Mini Projects: a key goal of this course is to have you write significant code, both in size and complexity. The only way to master programming is with practice. You can find a tentative schedule of our assignments and their deadlines at this page.
These constitute 50% of your grade:
-
Mini projects: we will have 5 mini projects throughout the course. These are individual assignments that span multiple weeks and are due one week at a time.
-
Code reviews/oral examination: We will also conduct code reviews/oral examination with every student about their solution during the discussion section immediately following their due date. This process will mimic code review practices in industry and offer students feedback about how they improve their solutions and programming skills. They also serve as a check to ensure students only hand in code they have written (and understood) themselves.
Find more details about the mini projects, code reviews, and their policies here.
Exams: One midterm and a cumulative final exam covering the concepts we see in class and in the mini projects. The exams constitute 30% of the final grade.
The course emphasizes learning through practice and receiving feedback on assignments.
Time Commitment
In a typical week, students are expected to attend the three lectures and the one to two discussion sections weekly (~9 hours) and allocate ~0.5-1 hours for class pre-work. This is a coding heavy course, and students will need to allocate 6-8 hours per week on average to work on the mini projects.
The best way to practice for the exams is by doing the mini projects and engaging in the lecture pre-work and in-class activities. However, we will adjust the assigned workload during the week of the midterm and final to allow students some time to review the lecture notes and material, if they so wish.

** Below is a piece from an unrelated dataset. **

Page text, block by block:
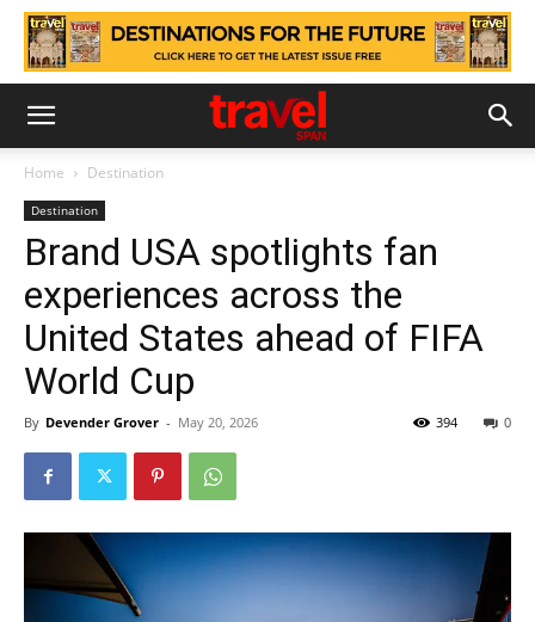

In total, we expect students to allocate 16-20 hours per week to DS 210 between attending lectures, discussion, and projects.
This is a programming heavy course that pushes students to practice and improve their programming skills. We believe this is crucial to students’ careers, growth, and job prospects. In return, the teaching staff commits to dedicating themselves to helping the students in and outside of class, and providing them with feedback, resources, and guidance to ensure they succeed.
We are on your side as you battle programming, computers, and the Rust compiler.